Determine if an image is from & ldquo; blank & rdquo; paper


We are making a tool that will allow a chain of photos to be taken. Mixed in with real photos will be photos of blank sheets of paper. I want to separate the series of photos by identifying the images of blank pages.

I'm trying to find a way to identify the blank sheet. Either by counting colors, or some other method. Maybe filesize?

I've got GraphicsMagick, so maybe there's something useful there, and the code will be in PHP, but could be in anything if it works well.

You may do fine with the number of colours, but I am somewhat uneasy about that working well - though it is hard to say without more sample images. So if you run into difficulties with that, you might like to look at the histograms of the two items - paper and "not paper".


Not Paper

You can see that the paper histogram has very steep sides and no tails, whereas the "not paper" histogram has fatter tails. The kurtosis of the image is a measure of exactly that - the fatness of the tails. Higher kurtosis means more of the variance in the image is the result of infrequent extreme deviations, as opposed to frequent modestly sized deviations. So you would expect the "not paper" to have a higher kurtosis because it has "lumps" of other stuff in the image rather than the fairly uniform paper.

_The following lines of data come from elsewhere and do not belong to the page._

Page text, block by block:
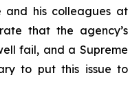
and his colleagues at
that the agency’s
fail, and a Supreme
to put this issue to
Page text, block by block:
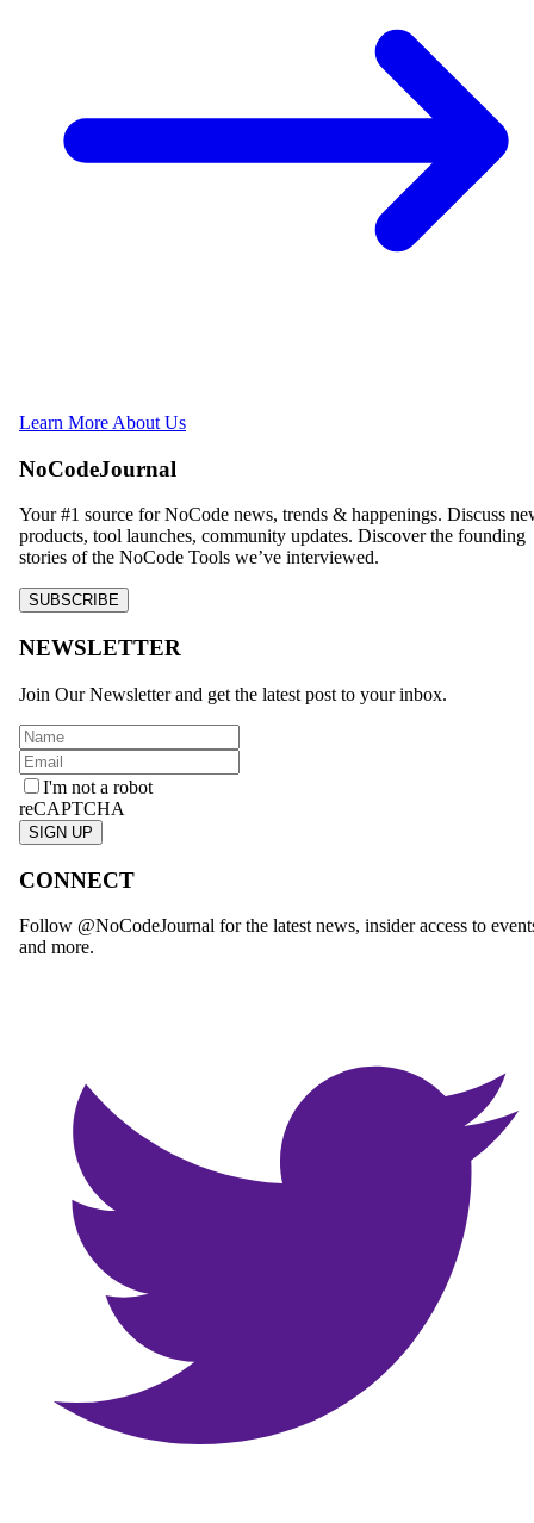
Learn More About Us
NoCodeJournal
Your #1 source for NoCode news, trends & happenings. Discuss
products, tool launches, community updates. Discover the founding
stories of the NoCode Tools we’ve interviewed.
SUBSCRIBE
NEWSLETTER
Join Our Newsletter and get the latest post to your inbox.
I'm not a robot
reCAPTCHA
SIGN UP
CONNECT
Follow @NoCodeJournal for the latest news, insider access to
and more.
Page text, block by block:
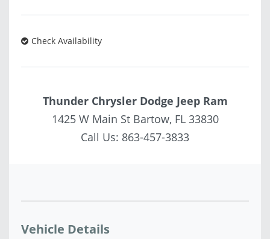
Check Availability
Thunder Chrysler Dodge Jeep Ram
1425 W Main St Bartow, FL 33830
Call Us: 863-457-3833
Vehicle Details
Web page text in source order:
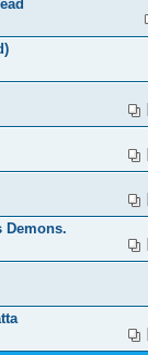
Demons.

If you get ImageMagick to report the kurtosis of the two images you can see the marked difference.

identify -verbose notpaper.jpg | grep -E "kurtosis:|Red:|Green:|Blue:|Overall"
      kurtosis: 1.03434
      kurtosis: 1.22576
      kurtosis: 0.593927
      kurtosis: 1.49035

And for the paper...

identify -verbose paper.jpg | grep -E "kurtosis:|Red:|Green:|Blue:|Overall"
      kurtosis: -0.953723
      kurtosis: -0.980636
      kurtosis: -1.06634
      kurtosis: -0.0151458

As I said, you may do fine with the number of colours, but maybe consider this if you run into problems.